I have a nova for the midi and love it, but I can't compare it to anything really it's the only one I ever have had.


----------



## kweinert (Mar 2, 2012)

gwisdom said:


> what 4 jaw lathe chucks do you guys use? nova or strong hold?



I have a Nova, but like Kevin I can't compare it to anything as it's the only one I've ever owned.


----------



## bearmanric (Mar 2, 2012)

I have had a Talon for a long time. Been a great chuck. I just bought a Vicmarc when i stopped by craft supply really really like it. Rick


----------



## woodtickgreg (Mar 2, 2012)

Nova, super nova to be exact. Holds and turns 14" bowls no problem, Haven't launched one yet! Best bang for the buck, high quality and lots of jaws available, I have the cole jaws for it and they work well.:yes:


----------



## DKMD (Mar 2, 2012)

Not sure there's a best, but I've had good luck with Vicmarc and Oneway chucks.


----------



## arkie (Mar 2, 2012)

I've had a Talon for the smaller lathe and a SuperNova for the big. The Talon's a fine piece of work. he SuperNova is okay, but If I ever spring for another big chuck it will be the Vicmark. There's just no comparison in my mind.


----------



## jimmythewoodworker (Mar 2, 2012)

My two favorite in order are Stronghold then Vicmarc for my Powermatic 3520b


----------



## Mike Mills (Mar 3, 2012)

I have almost never heard bad words about the Oneways, Vicmarc's, or Novas. I have two Nova SN's, one SN2, and four G3's with narry a problem with any of them. _IF _they have them available the service center has SN2 recons for $100.


----------



## danrs (Mar 4, 2012)

I have two Strongholds and one PSI. The PSI jaws are ok for smaller work; but their flat jaw pins allow slippage.

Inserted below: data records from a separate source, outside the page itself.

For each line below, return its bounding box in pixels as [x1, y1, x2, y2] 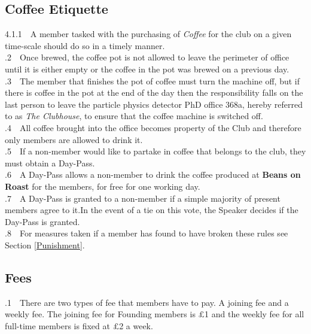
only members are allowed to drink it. [5, 133, 143, 145]
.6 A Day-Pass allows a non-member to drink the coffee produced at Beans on [5, 168, 301, 181]
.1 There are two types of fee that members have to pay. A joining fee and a [5, 296, 289, 308]
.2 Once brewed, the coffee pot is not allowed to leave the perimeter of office [5, 51, 289, 63]
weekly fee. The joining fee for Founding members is [5, 308, 196, 320]
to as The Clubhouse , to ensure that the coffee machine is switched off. [5, 110, 263, 122]
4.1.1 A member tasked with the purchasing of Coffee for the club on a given [5, 28, 292, 40]
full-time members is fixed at [5, 319, 110, 332]
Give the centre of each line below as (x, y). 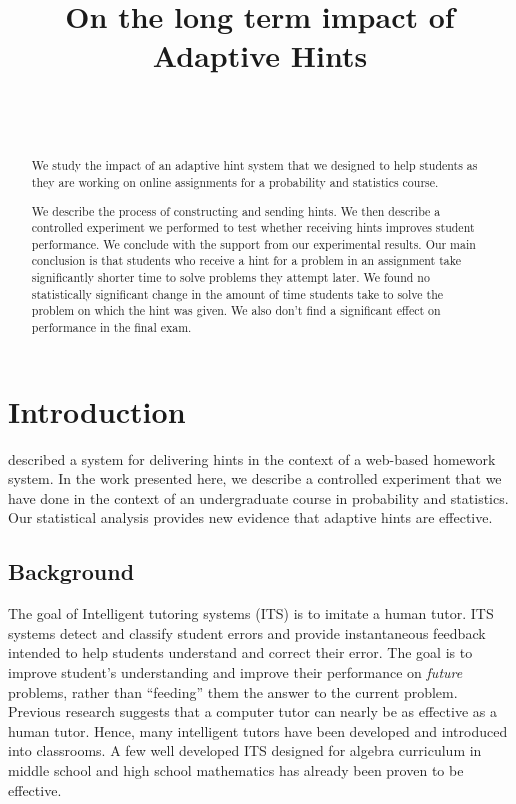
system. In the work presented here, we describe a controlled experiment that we (255, 478)
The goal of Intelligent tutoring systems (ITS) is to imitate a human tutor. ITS (251, 613)
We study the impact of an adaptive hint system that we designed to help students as (254, 165)
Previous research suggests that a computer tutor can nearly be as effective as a (252, 711)
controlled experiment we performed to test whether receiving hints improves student (253, 227)
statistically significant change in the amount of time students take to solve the (237, 293)
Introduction (97, 410)
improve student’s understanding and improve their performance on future (235, 672)
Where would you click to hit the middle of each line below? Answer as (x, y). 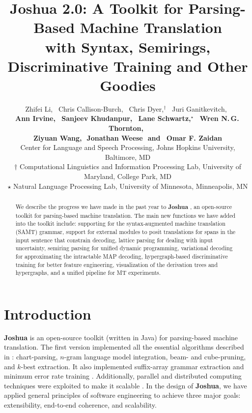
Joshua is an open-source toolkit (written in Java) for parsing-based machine (121, 337)
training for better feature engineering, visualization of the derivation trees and (117, 264)
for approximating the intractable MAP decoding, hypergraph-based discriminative (122, 256)
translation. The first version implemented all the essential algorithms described (124, 347)
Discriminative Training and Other (128, 66)
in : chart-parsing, (31, 357)
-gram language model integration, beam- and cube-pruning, (155, 357)
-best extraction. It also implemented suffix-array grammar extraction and (132, 366)
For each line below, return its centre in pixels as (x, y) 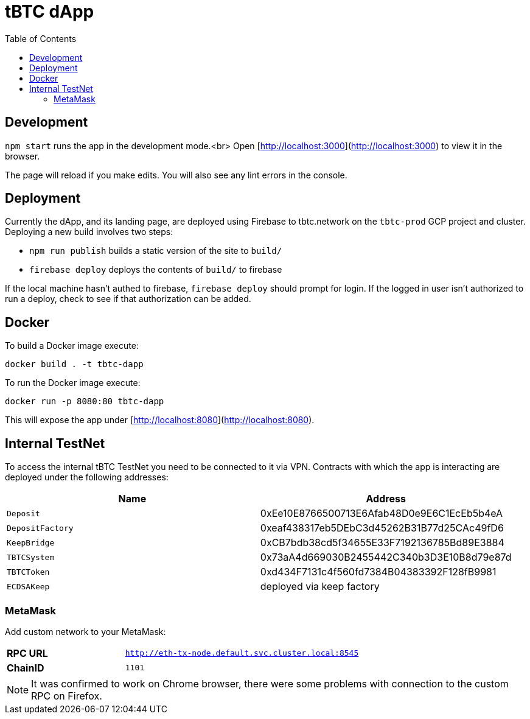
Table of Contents (41, 38)
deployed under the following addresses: (87, 477)
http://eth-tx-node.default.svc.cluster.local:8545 (242, 653)
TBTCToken (28, 572)
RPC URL (27, 653)
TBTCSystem (31, 557)
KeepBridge (31, 542)
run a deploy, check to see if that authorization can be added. (128, 299)
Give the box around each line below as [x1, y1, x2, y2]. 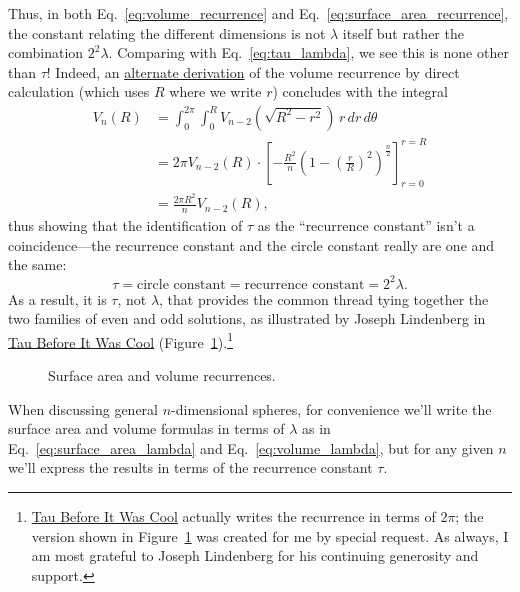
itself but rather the [342, 22, 464, 43]
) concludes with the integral [272, 81, 449, 102]
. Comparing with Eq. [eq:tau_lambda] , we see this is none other [108, 42, 509, 63]
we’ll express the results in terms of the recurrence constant [8, 457, 373, 478]
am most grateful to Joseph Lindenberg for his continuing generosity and [31, 545, 479, 566]
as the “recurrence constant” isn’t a [257, 215, 475, 236]
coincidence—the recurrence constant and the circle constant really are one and [8, 234, 495, 255]
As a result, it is [8, 288, 107, 309]

The Strongholds are great.


----------



## guylaizure (Mar 4, 2012)

I have a Nova G3,Nova midi and a vicmarc.The midi was my first chuck but is a pain to use with the tommy bars.The G3 is nice because it is key operated.The vicmarc is terrific but hurts when you drop it on your foot.Only made that mistake once.


----------



## EricJS (Mar 7, 2012)

Love my SuperNova 2. All Nova jaws work with all the Nova chucks. I like simple.


----------



## Chuck Jones (Mar 10, 2012)

3 SN2's, 1 Nova Midi, 1 Nova too old to have a model number, and a Vicmarc VM120. *All the Nova's do a great job*. Don't like the bars on the midi as others have said. But I gotta admit... *I love that Vicmarc*!


----------